An antibody registry for biological sciences
Anita Bandrowski (UCSD), Vadim Astakhov (UCSD), Jeff Grethe (UCSD), Maryann Martone (UCSD)
The neuroscience information framework (NIF) as part of its mission to make scientific resources more ‘discoverable’ undertook the aggregation of antibody data under one common data model, and one ontological framework, which we called the antibody registry. We have negotiated agreements for more than 890,000 commercially available antibodies including a unique identifier for each antibody that, we propose, should be included in any new publication of antibodies.
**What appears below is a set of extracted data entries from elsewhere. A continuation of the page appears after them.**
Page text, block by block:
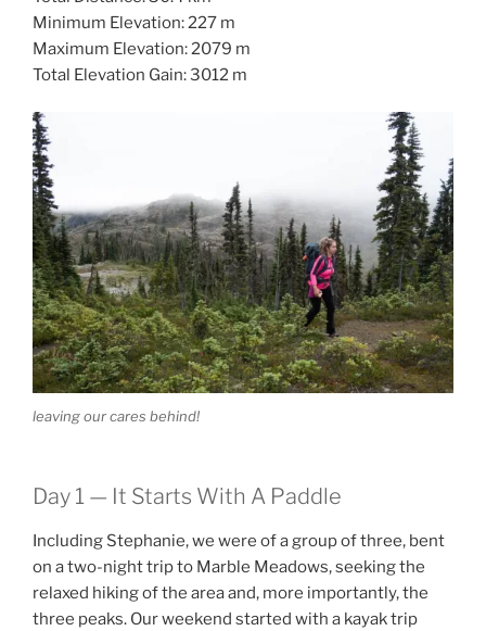
Minimum Elevation: 227 m
Maximum Elevation: 2079 m
Total Elevation Gain: 3012 m
leaving our cares behind!
Day 1 — It Starts With A Paddle
Including Stephanie, we were of a group of three, bent
on a two-night trip to Marble Meadows, seeking the
relaxed hiking of the area and, more importantly, the
three peaks. Our weekend started with a kayak trip
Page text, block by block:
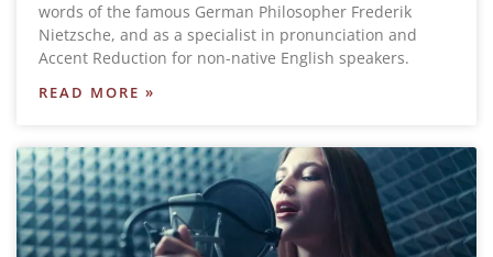
words of the famous German Philosopher Frederik
Nietzsche, and as a specialist in pronunciation and
Accent Reduction for non-native English speakers.
READ MORE »
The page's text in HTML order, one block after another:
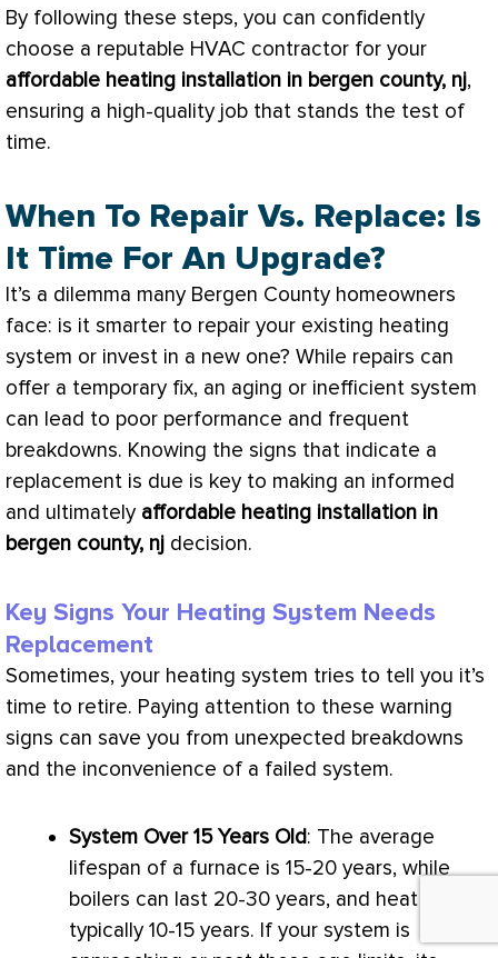
By following these steps, you can confidently
choose a reputable HVAC contractor for your
affordable heating installation in bergen county, nj,
ensuring a high-quality job that stands the test of
time.
When To Repair Vs. Replace: Is
It Time For An Upgrade?
It’s a dilemma many Bergen County homeowners
face: is it smarter to repair your existing heating
system or invest in a new one? While repairs can
offer a temporary fix, an aging or inefficient system
can lead to poor performance and frequent
breakdowns. Knowing the signs that indicate a
replacement is due is key to making an informed
and ultimately affordable heating installation in
bergen county, nj decision.
Key Signs Your Heating System Needs
Replacement
Sometimes, your heating system tries to tell you it’s
time to retire. Paying attention to these warning
signs can save you from unexpected breakdowns
and the inconvenience of a failed system.
System Over 15 Years Old: The average
lifespan of a furnace is 15-20 years, while
boilers can last 20-30 years, and heat pumps
typically 10-15 years. If your system is
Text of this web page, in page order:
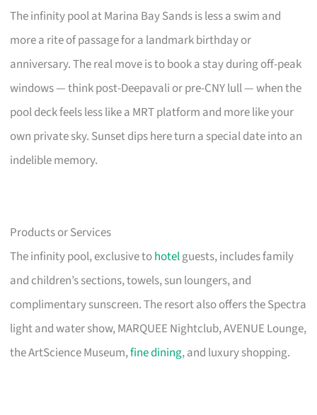
The infinity pool at Marina Bay Sands is less a swim and
more a rite of passage for a landmark birthday or
anniversary. The real move is to book a stay during off-peak
windows — think post-Deepavali or pre-CNY lull — when the
pool deck feels less like a MRT platform and more like your
own private sky. Sunset dips here turn a special date into an
indelible memory.
Products or Services
The infinity pool, exclusive tohotelguests, includes family
and children’s sections, towels, sun loungers, and
complimentary sunscreen. The resort also offers the Spectra
light and water show, MARQUEE Nightclub, AVENUE Lounge,
the ArtScience Museum,fine dining, and luxury shopping.
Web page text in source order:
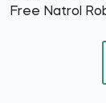
Free Natrol
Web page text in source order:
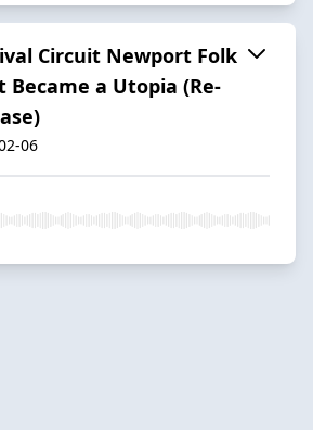
Circuit Newport Folk
Became a Utopia (Re-
06
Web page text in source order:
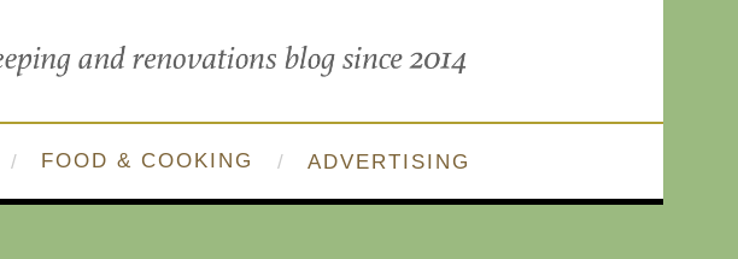
FOOD & COOKING ADVERTISING
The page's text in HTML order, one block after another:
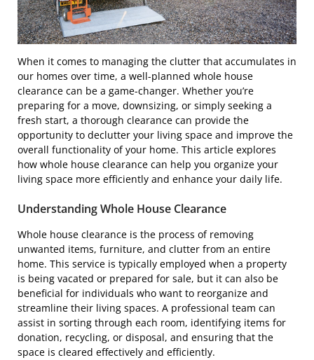
When it comes to managing the clutter that accumulates in
our homes over time, a well-planned whole house
clearance can be a game-changer. Whether you’re
preparing for a move, downsizing, or simply seeking a
fresh start, a thorough clearance can provide the
opportunity to declutter your living space and improve the
overall functionality of your home. This article explores
how whole house clearance can help you organize your
living space more efficiently and enhance your daily life.
Understanding Whole House Clearance
Whole house clearance is the process of removing
unwanted items, furniture, and clutter from an entire
home. This service is typically employed when a property
is being vacated or prepared for sale, but it can also be
beneficial for individuals who want to reorganize and
streamline their living spaces. A professional team can
assist in sorting through each room, identifying items for
donation, recycling, or disposal, and ensuring that the
space is cleared effectively and efficiently.
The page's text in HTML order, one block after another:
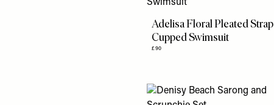
Adelisa Floral Pleated Strap
Cupped Swimsuit
£90
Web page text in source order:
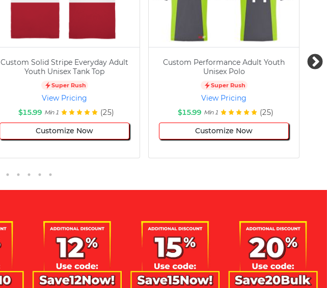
Custom Solid Stripe Everyday Adult
Youth Unisex Tank Top
Super Rush
View Pricing
$15.99 Min 1 (25)
Customize Now
Custom Performance Adult Youth
Unisex Polo
Super Rush
View Pricing
$15.99 Min 1 (25)
Customize Now
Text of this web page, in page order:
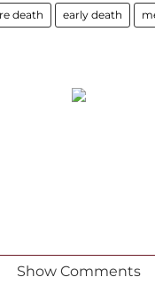
death early death
Show Comments
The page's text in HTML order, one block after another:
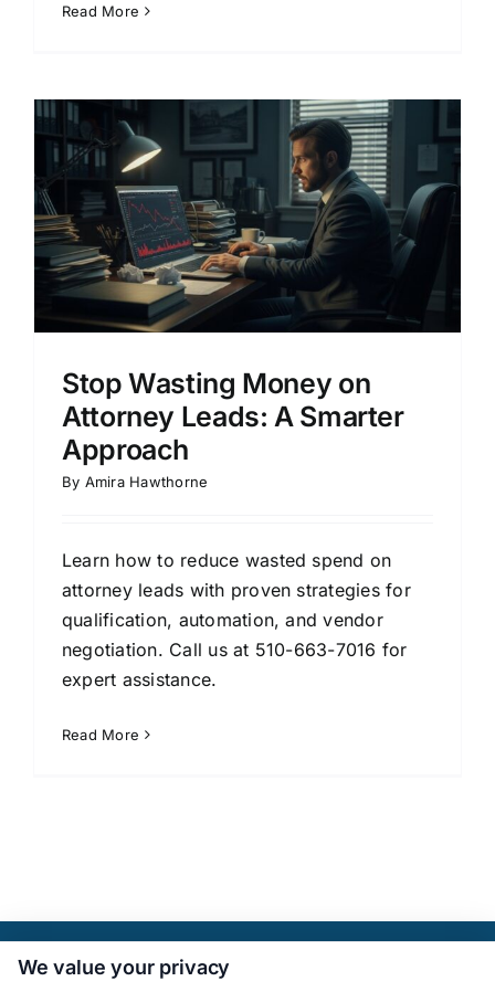
Read More
Stop Wasting Money on
Attorney Leads: A Smarter
Approach
By Amira Hawthorne
Learn how to reduce wasted spend on
attorney leads with proven strategies for
qualification, automation, and vendor
negotiation. Call us at 510-663-7016 for
expert assistance.
Read More
We value your privacy
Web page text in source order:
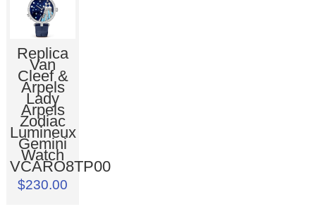
Replica
Van
Cleef &
Arpels
Lady
Arpels
Zodiac
Lumineux
Gemini
Watch
VCARO8TP00
$230.00
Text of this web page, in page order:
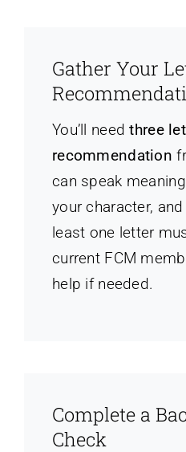
Gather Your
You’ll needthree
recommendation
can speak
your character,
least one letter
current FCM
help if needed.
Complete a
Check
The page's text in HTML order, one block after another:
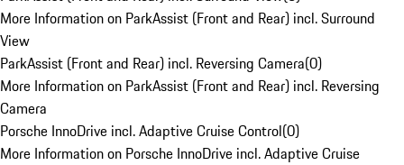
More Information on ParkAssist (Front and Rear) incl. Surround
View
ParkAssist (Front and Rear) incl. Reversing Camera(0)
More Information on ParkAssist (Front and Rear) incl. Reversing
Camera
Porsche InnoDrive incl. Adaptive Cruise Control(0)
More Information on Porsche InnoDrive incl. Adaptive Cruise
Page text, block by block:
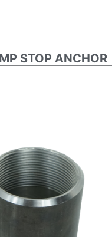
STOP ANCHOR
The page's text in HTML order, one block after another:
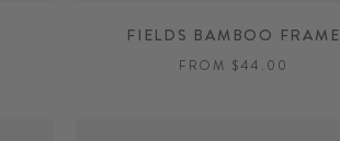
FIELDS BAMBOO FRAME
FROM $44.00
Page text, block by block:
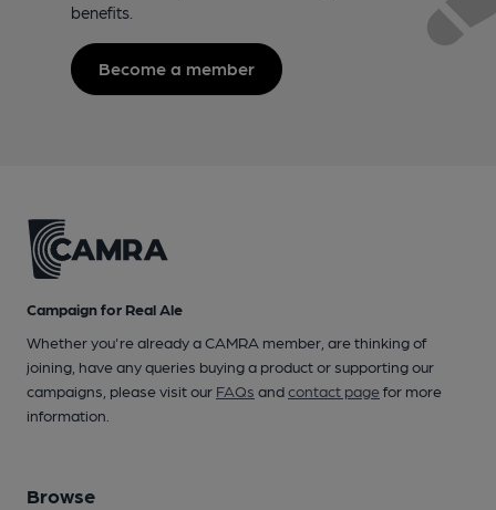
benefits.
Become a member
Campaign for Real Ale
Whether you're already a CAMRA member, are thinking of
joining, have any queries buying a product or supporting our
campaigns, please visit our FAQs andcontact pagefor more
information.
Browse
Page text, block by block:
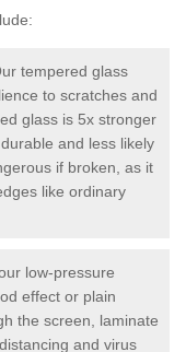
tempered glass
to scratches and
glass is 5x stronger
and less likely
if broken, as it
like ordinary
low-pressure
effect or plain
the screen, laminate
and virus

The information includes the vendor, catalog number, clone id, antibody target, target subregion (where available), target modification, target species, raised in species, target Entrez id, clonality, name and comments. The data model was aligned with the model created by the Eagle-I project and the IEDB project (Immune Epitope Database), both tasked with cataloging non-commercial antibodies. In the near future, the data from both projects should be represented within the antibody registry. In addition we have created a web-accessible graphical interface, written in JAVA, which would serve as a search and registration tool for any scientist to search for and add antibodies. The system is deployed at: http://antibodyregistry.org
To test our the extent of our holdings, we compared antibodies listed in the Journal of Comparative Neurology (JCN) database, and we found that the registry listed full information for 74% of the ~5000 antibodies in the JCN database and the missing subset is being added to the registry. To highlight antibodies heavily used by researchers we have created a “verified” tag for antibodies generated and rigorously tested by large projects such as NeuroMab at UC Davis, and added over 4000 JCN publications associated with individual antibodies.
The data are now in use by the NIF search engine as well as the SWAN annotator service. With this extensive database, covering most commercial antibodies, and easy to use registration tools scientists should be able to disambiguate antibodies within papers, and tag the literature more robustly so that any text mining software, or researcher can find it.